Percentage sequence identity matrices for selected genes were generated from multiple sequence alignments in ClustalOmega [82]. Allelic variants with sequence identity < 70% were subsequently assigned to an arbitrarily numbered allelic group on the basis of evolutionary distance inferred using the Neighbour-joining method in MEGA 6.0 [87] as described below. Representation and definition of tfs ICE modules and subtypes was deduced from contiguous gene content and clusters annotated accordingly for all strains. A facile nomenclature based on tfs4 gene order and accounting for all conserved and variable tfs-homologous genes was additionally developed for standardised description and ease of reference to genes in the final datafile (Additional file 2). Additional meta-data for individual H. pylori strains was obtained from a survey of genome sequence entries in Genbank [78] and associated publications.

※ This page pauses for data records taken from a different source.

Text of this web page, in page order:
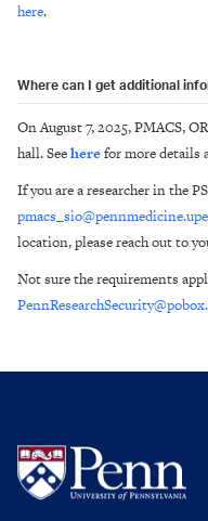
here.
Where can I get additional
On August 7, 2025, PMACS,
hall. Seeherefor more details
If you are a researcher in the
location, please reach out to
Not sure the requirements
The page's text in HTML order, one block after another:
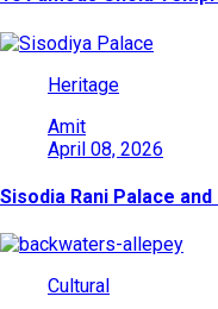
Heritage
Amit
April 08, 2026
Sisodia Rani Palace
Cultural
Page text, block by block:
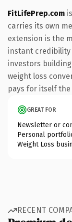
FitLifePrep.com
carries its own
extension is the
instant credibility
investors
weight loss
pays for itself
GREAT FOR
Newsletter or
Personal
Weight Loss
RECENT
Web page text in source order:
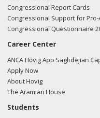
Congressional Report Cards
Congressional Support for
Congressional Questionnaire
Career Center
ANCA Hovig Apo Saghdejian
Apply Now
About Hovig
The Aramian House
Students
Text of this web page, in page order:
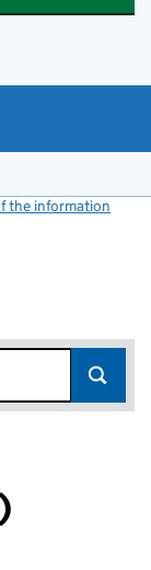
the information
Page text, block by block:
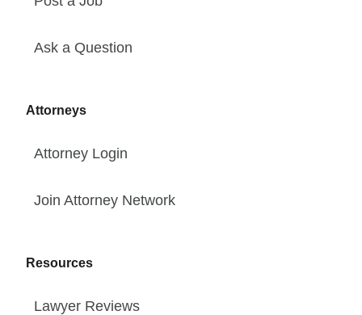
Ask a Question
Attorneys
Attorney Login
Join Attorney Network
Resources
Lawyer Reviews
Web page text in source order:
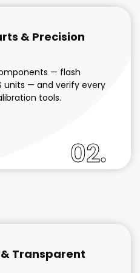
& Precision
— flash
units — and verify every
tools.
02.
Transparent
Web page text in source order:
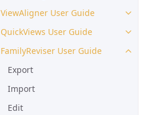
ViewAligner User Guide
QuickViews User Guide
FamilyReviser User Guide
Export
Import
Edit
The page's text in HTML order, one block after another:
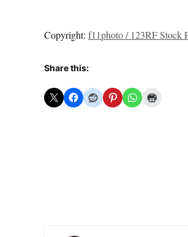
Copyright: f11photo / 123RF Stock
Share this:
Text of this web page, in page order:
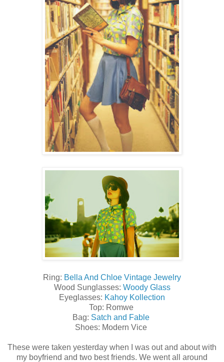
Ring: Bella And Chloe Vintage Jewelry
Wood Sunglasses: Woody Glass
Eyeglasses: Kahoy Kollection
Top: Romwe
Bag: Satch and Fable
Shoes: Modern Vice
These were taken yesterday when I was out and about with
my boyfriend and two best friends. We went all around
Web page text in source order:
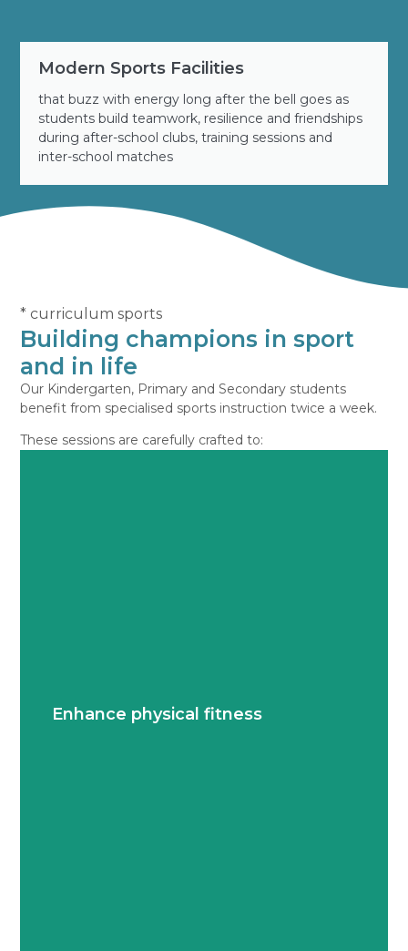
Modern Sports Facilities
that buzz with energy long after the bell goes as
students build teamwork, resilience and friendships
during after-school clubs, training sessions and
inter-school matches
* curriculum sports
Building champions in sport
and in life
Our Kindergarten, Primary and Secondary students
benefit from specialised sports instruction twice a week.
These sessions are carefully crafted to:
Enhance physical fitness
well-being by playing individual and team
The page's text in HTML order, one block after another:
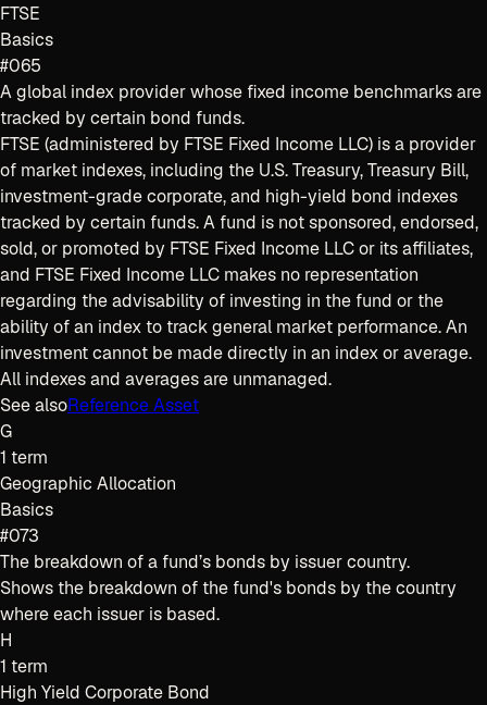
FTSE
Basics
#065
A global index provider whose fixed income benchmarks are
tracked by certain bond funds.
FTSE (administered by FTSE Fixed Income LLC) is a provider
of market indexes, including the U.S. Treasury, Treasury Bill,
investment-grade corporate, and high-yield bond indexes
tracked by certain funds. A fund is not sponsored, endorsed,
sold, or promoted by FTSE Fixed Income LLC or its affiliates,
and FTSE Fixed Income LLC makes no representation
regarding the advisability of investing in the fund or the
ability of an index to track general market performance. An
investment cannot be made directly in an index or average.
All indexes and averages are unmanaged.
See alsoReference Asset
G
1 term
Geographic Allocation
Basics
#073
The breakdown of a fund’s bonds by issuer country.
Shows the breakdown of the fund's bonds by the country
where each issuer is based.
H
1 term
High Yield Corporate Bond
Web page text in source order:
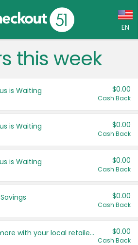
EN
Language:
Français (CA)
United States
this week
is Waiting $0.00
Cash Back
is Waiting $0.00
Cash Back
is Waiting $0.00
Cash Back
$0.00
Cash Back
Save even more with your local retailers $0.00
Cash Back
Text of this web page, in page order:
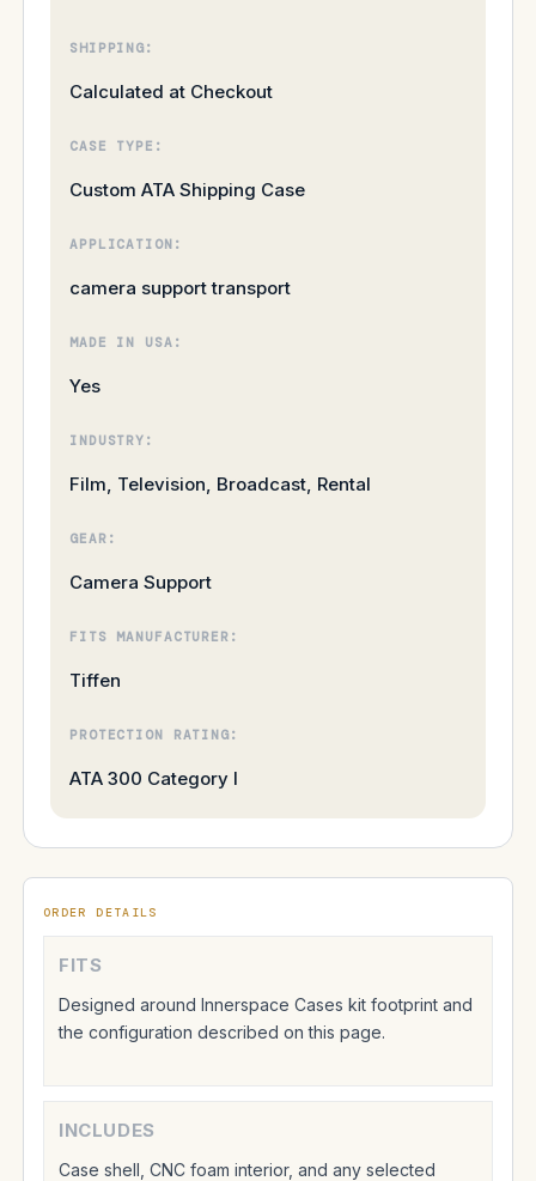
SHIPPING:
Calculated at Checkout
CASE TYPE:
Custom ATA Shipping Case
APPLICATION:
camera support transport
MADE IN USA:
Yes
INDUSTRY:
Film, Television, Broadcast, Rental
GEAR:
Camera Support
FITS MANUFACTURER:
Tiffen
PROTECTION RATING:
ATA 300 Category I
ORDER DETAILS
FITS
Designed around Innerspace Cases kit footprint and
the configuration described on this page.
INCLUDES
Case shell, CNC foam interior, and any selected

MLST and phylogenetic analyses

All H. pylori strains interrogated for tfs gene content were assigned to previously established populations or subpopulations [13] using multilocus sequence typing (MLST). Briefly, partial sequence of seven housekeeping genes, atpA, efp, mutY, ppa, trpC, ureI and yphC for each strain was obtained as described above, concatenated, then sequences aligned together with a selection of 347 reference sequences obtained from the MLST database [88, 89] using the MUSCLE alignment program in MEGA 6.0 [87]. Alignments were subsequently used for generation of phylogenetic trees in MEGA 6.0 using the Neighbour-joining method and Kimura 2-parameter model of nucleotide substitution with 1000 bootstrap replicates (Additional file 4: Figure S1). Evolutionary relationships of both individual and concatenated sequence derived from a subset of variable tfs3 genes from 76 complete and draft genomes (Additional file 5) was inferred using a similar approach. All positions in the alignment containing gaps and missing data were eliminated prior to analysis leaving 2474 positions in the final dataset. Phylogenetic trees were also constructed for individual tfs genes using CLUSTALW codon alignments, but otherwise identical parameters in MEGA 6.0.

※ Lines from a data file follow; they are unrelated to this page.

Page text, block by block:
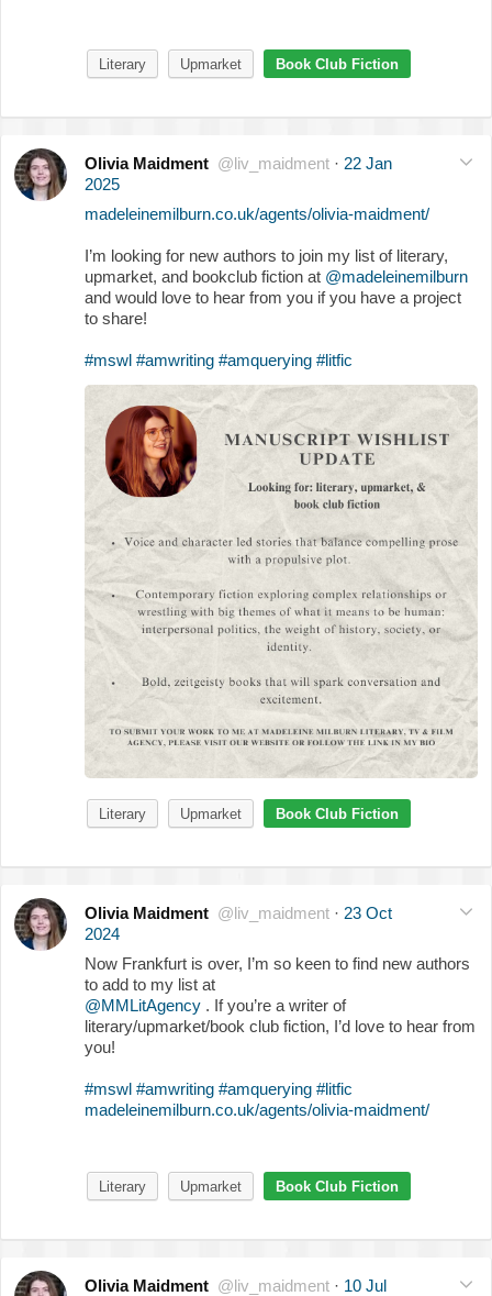
Literary Upmarket Book Club Fiction
Olivia Maidment @liv_maidment · 22 Jan
2025
madeleinemilburn.co.uk/agents/olivia-maidment/
I’m looking for new authors to join my list of literary,
upmarket, and bookclub fiction at @madeleinemilburn
and would love to hear from you if you have a project
to share!
#mswl #amwriting #amquerying #litfic
Literary Upmarket Book Club Fiction
Olivia Maidment @liv_maidment · 23 Oct
2024
Now Frankfurt is over, I’m so keen to find new authors
to add to my list at
@MMLitAgency . If you’re a writer of
literary/upmarket/book club fiction, I’d love to hear from
you!
#mswl #amwriting #amquerying #litfic
madeleinemilburn.co.uk/agents/olivia-maidment/
Literary Upmarket Book Club Fiction
Olivia Maidment @liv_maidment · 10 Jul

Comparative alignment of tfs ICE sequences

Comparative analyses of selected contiguous tfs ICE sequences contained within individual FASTA sequence files was done in mVISTA using the Shuffle-LAGAN alignment program [90]. Similarity between aligned sequences was depicted using a 50 bp calculation window and sequence identity cut-off ranging from 70 to 98%.

Analyses in the R programming environment

To illustrate the representation of tfs and cag genes in Helicobacter complete and draft genomes, gene content matrices were built in the R (v3.2.2) programming environment [91, 92] using the ‘gplots’ package [93]. Loci were hierarchical clustered by similarity of content using the ‘hclust’ function (ward.D2 method and Euclidean distance measure) to generate a sidelong dendrogram. The R environment was also used for representation of tfs and cag gene co-occurrence in relevant H. pylori genomes using the VennDiagram package [94].

Statistical analyses

Fisher’s Exact test was used for statistical analysis of contingency tables using Graphpad Prism 7.01 (GraphPad Software, California, USA).